A world-class security researcher just said Claude is better at his job than he is — and proved it with $3.7M in live exploits. Meanwhile, Claude Code was silently resetting your repo every 10 minutes. Know what your agents are actually doing.

Nicolas Carlini says Claude outperformed him with $3.7M in exploits. Meanwhile, Claude Code is silently wiping repos. Know what your agents are doing.

1. ML security legend Nicolas Carlini says Claude outperformed him — and he has $3.7M in live smart contract exploits to prove it

Nicolas Carlini, one of the most-cited researchers in ML security, publicly declared that Claude has surpassed him as a security researcher. His evidence isn’t synthetic: Claude autonomously found exploits in live smart contracts worth $3.7M and identified previously unknown vulnerabilities in Linux and the Ghost CMS. This isn’t a benchmark — it’s a world-class expert showing specific, dollar-quantified results from an AI agent doing real offensive security work.

Why it matters: Audit what access you’ve given your agents — the gap between “useful AI” and “AI that can cause serious damage” just got measurably smaller, and you want to be on the right side of it before someone else finds out for you.

Source →

2. Claude Code is running `git reset --hard origin/main` on your repo every 10 minutes — without being asked

A GitHub issue surfaced on Hacker News showing Claude Code entering a destructive loop: it repeatedly executes git reset --hard origin/main against the working project repo on a roughly 10-minute interval, silently wiping uncommitted local changes. The issue is confirmed, reproducible, and people are actively losing work.

Why it matters: If you run Claude Code in headless or automated mode, restrict working-directory write permissions and audit your session flags before you walk away — every autonomous agent has a blast radius, and this one just showed you its ceiling.

Source →

3. Simon Willison vibe-coded a full macOS presentation app in SwiftUI — zero prior framework knowledge, shipped and working

Simon Willison — a developer whose “this actually works” bar is high — built a native macOS presentation app via vibe coding with Claude, starting from no SwiftUI experience. The result was a working, shipped desktop application. His write-up is honest about where friction remained, but the headline is that the workflow now reliably produces native platform software without learning the framework.
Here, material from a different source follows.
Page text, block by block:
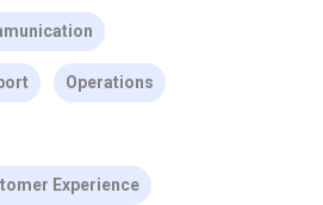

Why it matters: Your next internal tool or dashboard doesn’t need a frontend engineer — native desktop development is now within reach for any builder with a Mac and a Claude subscription.

Source →

Radar

“2 years. $0. Dead broke. Built an AI agent. Paying customers in weeks.” The builder transformation story of the week — specific, personal, and a playbook more founders should attempt before giving up. Link →
3 weeks, 6 AI agents, 24/7: what I killed and what I kept — rare honest field report from someone who ran a multi-agent setup at scale; the “kill” list is as instructive as the “keep” list. Link →
Cut Claude Code token usage 68.5% by giving agents their own OS — specific, reproducible, posted with methodology; if you’re burning through your Max plan, test this today. Link →
Full AI agent OS open-sourced: CLAUDE.md boot file, skill modules with self-improving learnings, autonomous posting pipeline — complete reference architecture you can fork now. Link →
“48 hours after my ‘dreaming agent’ post, it started rewriting itself” — self-modification in the wild from the OpenClaw community; worth watching as a case study in emergent agent behavior. Link →
“I set up OpenClaw for 10+ non-technical NYC clients — here’s what I learned” — the deployment playbook non-technical users actually need before your next client install. Link →
Open-source AI QA engineer that tests your web app in a real browser — VSCode extension, free — QA is the missing step in most vibe-coded products; this is a working tool you can install today. Link →

Tool of the Day

claude-mem

claude-mem is a persistent memory layer for Claude agents — lets agents remember context across sessions without prompt stuffing or RAG setup. Drop-in, minimal configuration, MIT-licensed. Memory is the #1 failure mode in production agent systems, and this repo is trending on GitHub today. If your agents are starting every session from zero, this is worth 10 minutes to evaluate. Link →

Under the Hood

Today’s edition: 348 items scanned by Atlas (DeepSeek) → Curator (Claude) selected the stories → Scribe (Claude) wrote the draft → Mercury (DeepSeek) formats for delivery. Atlas: $0.003 | Claude agents: ~$0 (Max subscription). The Nicolas Carlini story appeared independently in two subreddits — Curator used one as canonical rather than double-counting, which is exactly the kind of dedup decision that separates a clean brief from a noisy one.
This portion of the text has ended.